Leaving his family and relatives was the hardest decision for Suren. But he had no other option.He never wanted to go abroad for work. An accountant by profession, Suren even had the opportunity to be promoted for a higher post at the private firm he was working at in Colombo. But he was left with no choice.

“For the last three years, I had hopes that this country would become a better place for us to live peacefully. But it is becoming increasingly hard to live with the status quo,” the 36-year-old father of three from Colombo suburb Dehiwela said in conversation with EconomyNext.

Armed with a local accountancy qualification, Suren managed to find a job in Dubai. He leaves Colombo next week and is now in the process of preparing his family for his physical absence.

“It’s very hard to find an affordable school van service for my two sons. If I live in Sri Lanka, at least 40 percent of my salary will go only to send my boys to school,” he said after dropping his children at one of the main schools in Colombo.

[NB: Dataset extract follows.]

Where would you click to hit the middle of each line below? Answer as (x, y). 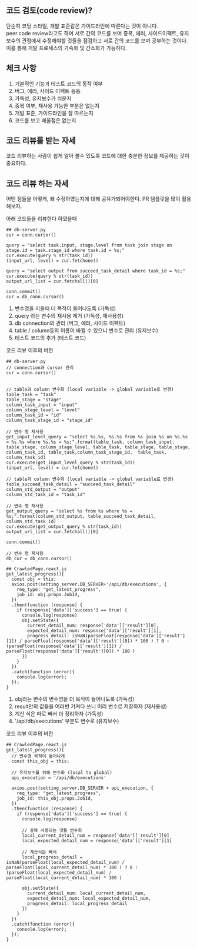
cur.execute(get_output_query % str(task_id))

A currency crisis that led to a shortage of essentials,  sovereign debt default, and later into a political crisis has forced Suren to look for better opportunities than his 50,000 rupee (139 dollar) monthly salary.The sharp depreciation of Sri Lanka’s currency alone resulted in his monthly salary eroding from 250 US dollars to its current level. Excess money printing by the central bank to artificially maintain record low interest rates and exchange rates are now taking their toll on Sri Lankans from all walks of life.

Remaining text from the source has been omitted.